Work through the data line by line, gathering every line that has the word "from".
====
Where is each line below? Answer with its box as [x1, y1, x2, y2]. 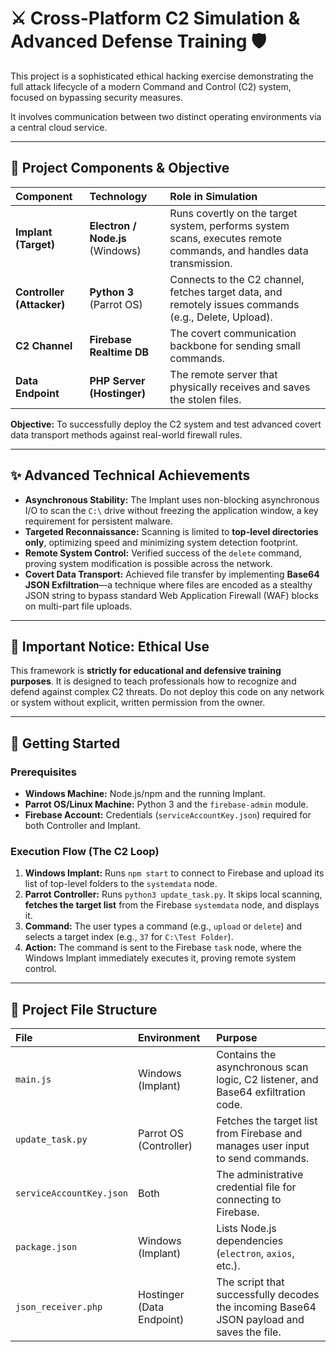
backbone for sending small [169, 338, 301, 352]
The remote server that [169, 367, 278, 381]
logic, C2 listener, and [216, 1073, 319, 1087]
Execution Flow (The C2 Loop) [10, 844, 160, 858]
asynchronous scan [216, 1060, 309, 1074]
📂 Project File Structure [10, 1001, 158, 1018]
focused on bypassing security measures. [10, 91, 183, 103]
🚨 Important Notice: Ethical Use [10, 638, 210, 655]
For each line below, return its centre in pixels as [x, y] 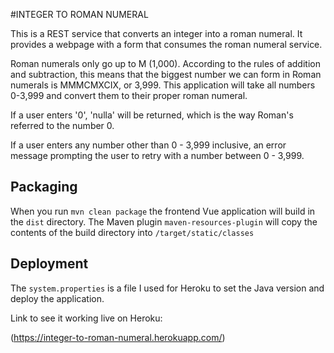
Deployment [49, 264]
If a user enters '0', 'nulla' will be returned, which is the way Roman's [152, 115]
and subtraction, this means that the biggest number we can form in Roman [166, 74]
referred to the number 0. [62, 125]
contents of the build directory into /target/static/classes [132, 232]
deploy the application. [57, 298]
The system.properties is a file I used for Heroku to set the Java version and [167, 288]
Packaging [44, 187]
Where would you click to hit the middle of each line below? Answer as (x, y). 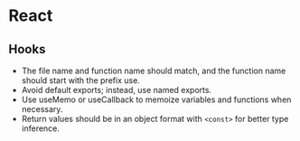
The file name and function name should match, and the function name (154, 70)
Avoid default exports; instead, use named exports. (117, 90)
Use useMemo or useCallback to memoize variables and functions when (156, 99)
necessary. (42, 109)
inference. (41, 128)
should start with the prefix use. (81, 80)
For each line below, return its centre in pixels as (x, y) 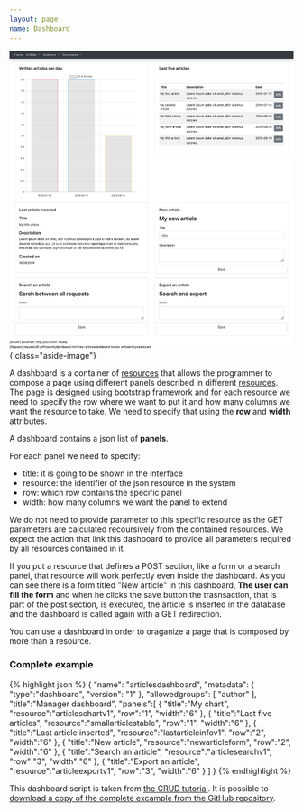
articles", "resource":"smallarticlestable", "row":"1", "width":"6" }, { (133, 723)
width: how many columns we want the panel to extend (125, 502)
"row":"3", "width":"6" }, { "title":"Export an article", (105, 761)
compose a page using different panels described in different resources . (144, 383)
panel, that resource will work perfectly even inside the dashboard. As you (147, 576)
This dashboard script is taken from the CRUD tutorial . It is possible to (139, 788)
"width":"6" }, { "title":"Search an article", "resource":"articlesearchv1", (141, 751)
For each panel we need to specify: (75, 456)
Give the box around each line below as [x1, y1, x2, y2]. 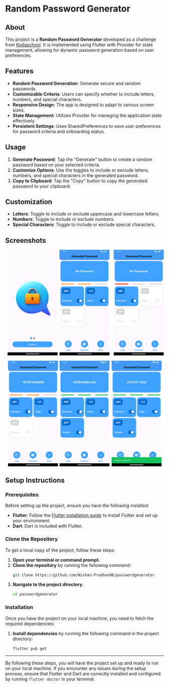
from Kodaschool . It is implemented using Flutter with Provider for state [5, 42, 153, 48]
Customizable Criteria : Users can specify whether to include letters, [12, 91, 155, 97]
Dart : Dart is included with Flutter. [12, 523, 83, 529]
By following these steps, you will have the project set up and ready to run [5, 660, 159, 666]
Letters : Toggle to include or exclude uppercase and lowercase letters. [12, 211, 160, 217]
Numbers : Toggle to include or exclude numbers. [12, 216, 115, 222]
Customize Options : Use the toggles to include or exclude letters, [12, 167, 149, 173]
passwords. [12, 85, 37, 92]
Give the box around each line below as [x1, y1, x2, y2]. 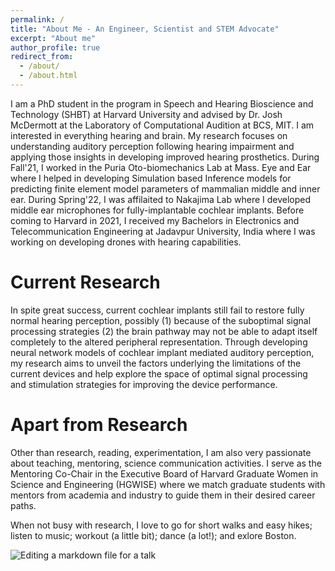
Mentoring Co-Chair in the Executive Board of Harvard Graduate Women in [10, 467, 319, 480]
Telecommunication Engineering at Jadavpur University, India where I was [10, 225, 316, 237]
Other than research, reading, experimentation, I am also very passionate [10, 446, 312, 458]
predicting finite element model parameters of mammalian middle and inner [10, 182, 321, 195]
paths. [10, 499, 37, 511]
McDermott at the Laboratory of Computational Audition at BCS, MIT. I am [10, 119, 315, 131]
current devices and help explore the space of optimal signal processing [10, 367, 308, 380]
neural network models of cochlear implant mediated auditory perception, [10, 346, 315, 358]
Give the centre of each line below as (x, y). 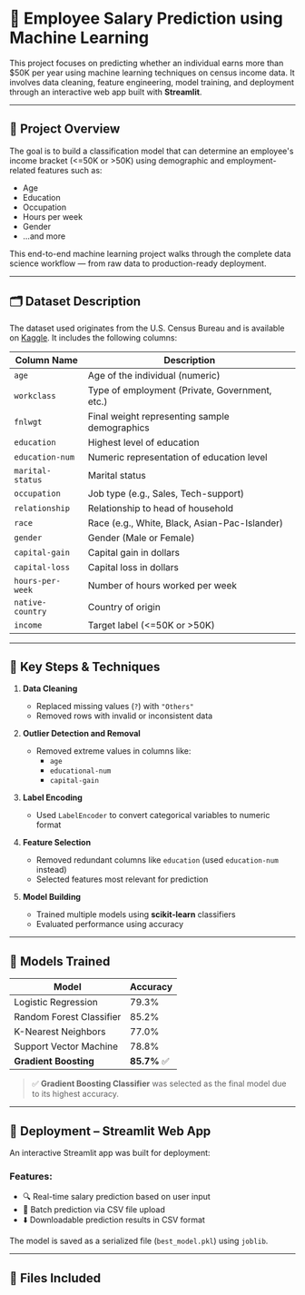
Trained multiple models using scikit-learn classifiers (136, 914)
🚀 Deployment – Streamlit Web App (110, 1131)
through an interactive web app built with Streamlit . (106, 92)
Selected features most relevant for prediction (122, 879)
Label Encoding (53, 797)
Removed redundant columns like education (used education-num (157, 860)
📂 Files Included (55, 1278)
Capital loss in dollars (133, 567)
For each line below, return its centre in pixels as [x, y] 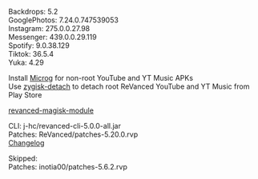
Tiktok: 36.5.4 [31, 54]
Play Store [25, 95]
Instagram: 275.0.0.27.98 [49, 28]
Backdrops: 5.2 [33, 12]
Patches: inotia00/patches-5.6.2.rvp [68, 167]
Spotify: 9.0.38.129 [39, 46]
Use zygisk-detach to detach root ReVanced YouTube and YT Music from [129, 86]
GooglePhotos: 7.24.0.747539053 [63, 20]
====
§ **Exercise answer**:
This dashboard script is taken from the CRUD tutorial . It is possible to (139, 788)
from Kodaschool . It is implemented using Flutter with Provider for state [5, 42, 153, 48]
Use zygisk-detach to detach root ReVanced YouTube and YT Music from [129, 86]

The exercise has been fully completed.